In Europe, Chinese companies accounted for 8% of all-electric vehicle sales as of September 2022, with expectations that this could rise to 15% by 2025, according to the European Union.
The EU believes Chinese EVs are priced about 20% lower than European models, sparking efforts to provide more government support to local automakers.
In Mexico, the market share of China-built internal combustion vehicles rose from 0% to 20% of light-duty vehicle sales over the past six years, according to Dziczek of the Chicago Fed.
“Mexico is the second-largest market for China-made vehicles after Russia,” she noted, predicting that Chinese vehicles would soon make their way to North America.
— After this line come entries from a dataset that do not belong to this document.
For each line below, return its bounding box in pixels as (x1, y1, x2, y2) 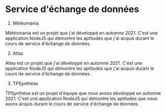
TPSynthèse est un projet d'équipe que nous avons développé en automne (5, 90, 161, 96)
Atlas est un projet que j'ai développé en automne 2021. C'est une (5, 60, 143, 66)
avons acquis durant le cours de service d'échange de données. (5, 100, 140, 106)
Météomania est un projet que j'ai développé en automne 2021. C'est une (5, 30, 158, 36)
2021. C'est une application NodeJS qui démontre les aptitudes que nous (5, 95, 158, 101)
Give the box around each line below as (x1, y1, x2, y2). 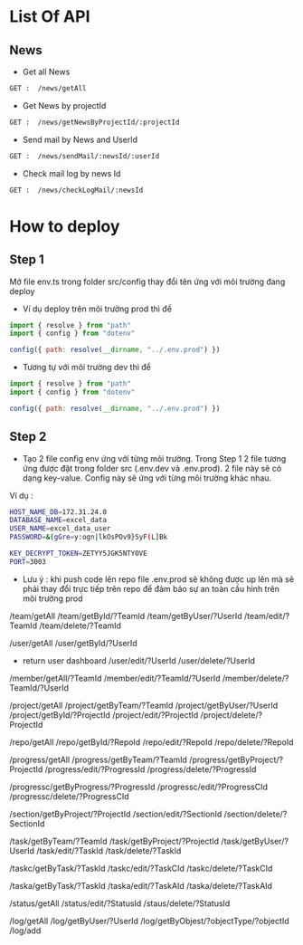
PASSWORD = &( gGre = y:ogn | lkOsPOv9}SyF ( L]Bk (9, 532, 168, 542)
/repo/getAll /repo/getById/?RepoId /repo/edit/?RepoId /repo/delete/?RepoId (9, 736, 294, 748)
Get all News (22, 66, 71, 77)
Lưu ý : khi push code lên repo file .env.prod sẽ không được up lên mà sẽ (22, 573, 295, 585)
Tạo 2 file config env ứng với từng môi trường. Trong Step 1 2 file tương (22, 453, 287, 463)
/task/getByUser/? (221, 835, 289, 846)
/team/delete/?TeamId (39, 620, 122, 631)
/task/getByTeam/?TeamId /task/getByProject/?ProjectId (9, 835, 220, 846)
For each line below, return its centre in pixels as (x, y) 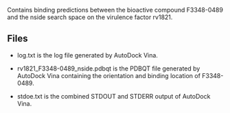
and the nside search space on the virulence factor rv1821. (90, 17)
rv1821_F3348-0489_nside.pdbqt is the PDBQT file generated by (108, 68)
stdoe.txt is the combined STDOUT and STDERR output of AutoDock (114, 96)
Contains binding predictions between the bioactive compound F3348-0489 (115, 10)
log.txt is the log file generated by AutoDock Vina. (87, 55)
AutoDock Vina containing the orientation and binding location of (109, 75)
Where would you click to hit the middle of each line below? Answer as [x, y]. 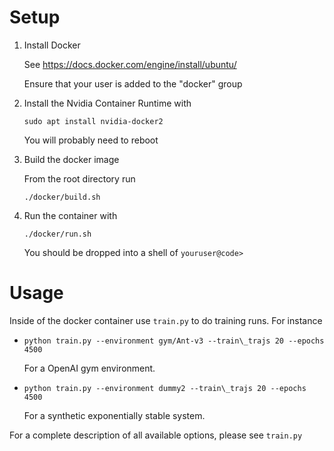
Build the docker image [71, 159]
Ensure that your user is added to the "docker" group [133, 83]
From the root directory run [79, 178]
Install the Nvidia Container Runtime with [107, 103]
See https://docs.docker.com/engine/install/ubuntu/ [130, 64]
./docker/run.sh [57, 234]
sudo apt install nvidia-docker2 [93, 121]
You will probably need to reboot [91, 140]
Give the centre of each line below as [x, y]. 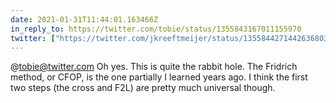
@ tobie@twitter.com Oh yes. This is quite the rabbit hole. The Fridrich [154, 67]
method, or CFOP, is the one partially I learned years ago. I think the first [159, 77]
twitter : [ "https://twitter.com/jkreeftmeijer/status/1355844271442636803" [171, 38]
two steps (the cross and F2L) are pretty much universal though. [143, 88]
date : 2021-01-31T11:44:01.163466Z [84, 19]
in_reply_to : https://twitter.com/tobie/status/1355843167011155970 [156, 29]
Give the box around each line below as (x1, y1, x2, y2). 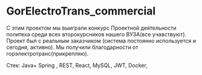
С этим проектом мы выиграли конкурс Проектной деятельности (6, 24, 177, 31)
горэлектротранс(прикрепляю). (6, 50, 89, 57)
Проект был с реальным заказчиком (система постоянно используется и (6, 37, 197, 44)
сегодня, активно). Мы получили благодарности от (6, 44, 138, 51)
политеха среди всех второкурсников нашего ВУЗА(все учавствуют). (6, 30, 187, 37)
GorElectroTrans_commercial (6, 4, 156, 18)
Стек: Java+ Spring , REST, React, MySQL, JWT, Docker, (6, 62, 148, 69)
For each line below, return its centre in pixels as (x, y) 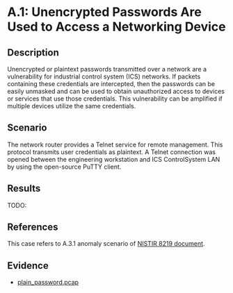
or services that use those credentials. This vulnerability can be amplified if (115, 99)
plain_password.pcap (48, 283)
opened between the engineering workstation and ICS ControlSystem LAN (114, 159)
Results (24, 189)
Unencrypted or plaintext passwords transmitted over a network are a (107, 69)
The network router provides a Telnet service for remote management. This (115, 144)
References (33, 227)
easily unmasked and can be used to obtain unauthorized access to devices (116, 91)
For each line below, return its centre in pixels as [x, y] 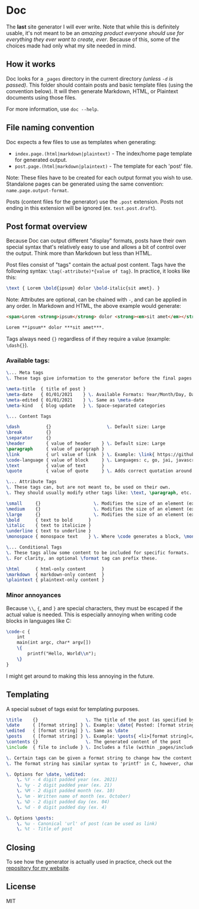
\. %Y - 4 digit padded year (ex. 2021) [67, 780]
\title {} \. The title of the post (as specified [96, 720]
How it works [31, 64]
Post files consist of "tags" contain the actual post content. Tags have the [96, 265]
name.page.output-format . [38, 190]
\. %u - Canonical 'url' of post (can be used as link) [87, 824]
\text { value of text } [55, 465]
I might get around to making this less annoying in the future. [80, 676]
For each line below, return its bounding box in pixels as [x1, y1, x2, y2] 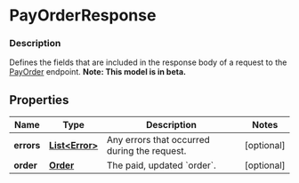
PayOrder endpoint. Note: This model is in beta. [9, 67, 187, 77]
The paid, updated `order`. [106, 159, 216, 171]
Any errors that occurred [106, 134, 211, 147]
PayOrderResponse [9, 5, 157, 26]
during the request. [106, 145, 187, 157]
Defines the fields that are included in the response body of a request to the [9, 57, 287, 68]
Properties [9, 92, 69, 107]
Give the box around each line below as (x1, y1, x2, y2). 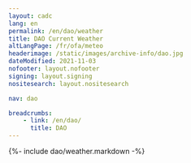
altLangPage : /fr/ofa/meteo (8, 42, 104, 50)
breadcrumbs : (8, 109, 53, 118)
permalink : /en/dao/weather (8, 27, 104, 35)
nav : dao (8, 94, 38, 102)
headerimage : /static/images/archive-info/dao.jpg (8, 49, 184, 58)
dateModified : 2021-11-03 (8, 58, 96, 66)
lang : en (8, 19, 38, 28)
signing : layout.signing (8, 72, 93, 80)
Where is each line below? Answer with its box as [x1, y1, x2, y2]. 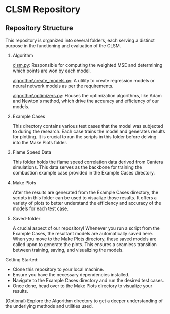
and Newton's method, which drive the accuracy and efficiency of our [12, 98, 159, 104]
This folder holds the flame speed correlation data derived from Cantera [12, 159, 163, 165]
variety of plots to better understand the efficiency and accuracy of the [12, 200, 161, 206]
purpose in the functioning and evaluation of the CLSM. [5, 43, 121, 49]
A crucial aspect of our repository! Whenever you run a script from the [12, 225, 160, 231]
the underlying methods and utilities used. [5, 303, 93, 309]
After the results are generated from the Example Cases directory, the [12, 189, 159, 195]
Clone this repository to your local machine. [12, 266, 104, 272]
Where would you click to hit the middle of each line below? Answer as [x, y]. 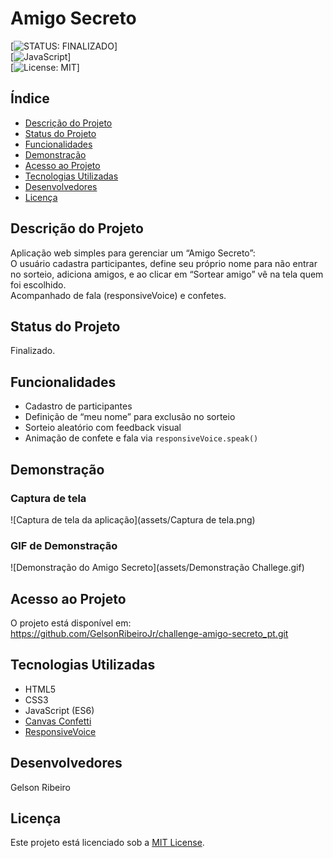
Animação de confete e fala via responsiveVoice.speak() [141, 438]
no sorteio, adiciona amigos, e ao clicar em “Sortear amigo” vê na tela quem [167, 274]
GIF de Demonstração [64, 545]
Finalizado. [33, 351]
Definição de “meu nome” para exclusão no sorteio [130, 417]
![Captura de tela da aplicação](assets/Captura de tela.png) [133, 519]
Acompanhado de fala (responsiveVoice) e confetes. [118, 295]
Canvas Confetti [58, 721]
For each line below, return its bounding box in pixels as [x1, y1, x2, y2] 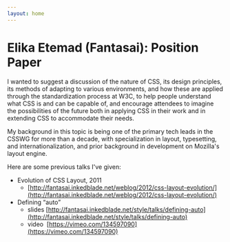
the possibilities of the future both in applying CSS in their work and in [7, 106, 206, 114]
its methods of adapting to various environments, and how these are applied [7, 84, 224, 93]
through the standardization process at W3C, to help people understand [7, 92, 211, 100]
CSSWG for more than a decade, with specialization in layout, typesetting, [7, 134, 217, 143]
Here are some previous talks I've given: [7, 163, 122, 171]
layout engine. [7, 149, 48, 157]
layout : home [7, 10, 45, 17]
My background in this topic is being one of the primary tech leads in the [7, 127, 213, 135]

For years, Chinese automakers have expressed intentions to sell cars in the U.S. under their own brands, but so far, none have succeeded.
That doesn’t mean Chinese automakers don’t have a presence in the U.S. market. Brands owned by Chinese companies, such as Lotus, Volvo (including its Polestar spin-off), and niche EV maker Karma, are already operating in the U.S.
Additionally, American automakers like GM and Ford are either already importing or planning to import vehicles from China for sale in the U.S. For example, GM imports the Buick Envision from China, while Ford announced plans to import its upcoming Lincoln Nautilus crossover from China.
Despite the challenges, some believe Chinese automakers could eventually succeed in the U.S. by following a similar path to Japan’s Toyota and South Korea’s Hyundai.
Both companies initially entered the U.S. market with affordable, accessible vehicles and gradually improved quality and safety before expanding to premium models.
“The Japanese automakers arrived in the U.S. in the ’70s, and it took them 50 years to reach the top of the market. I don’t see why this couldn’t happen with Chinese automakers,” Stellantis’ Tavares said.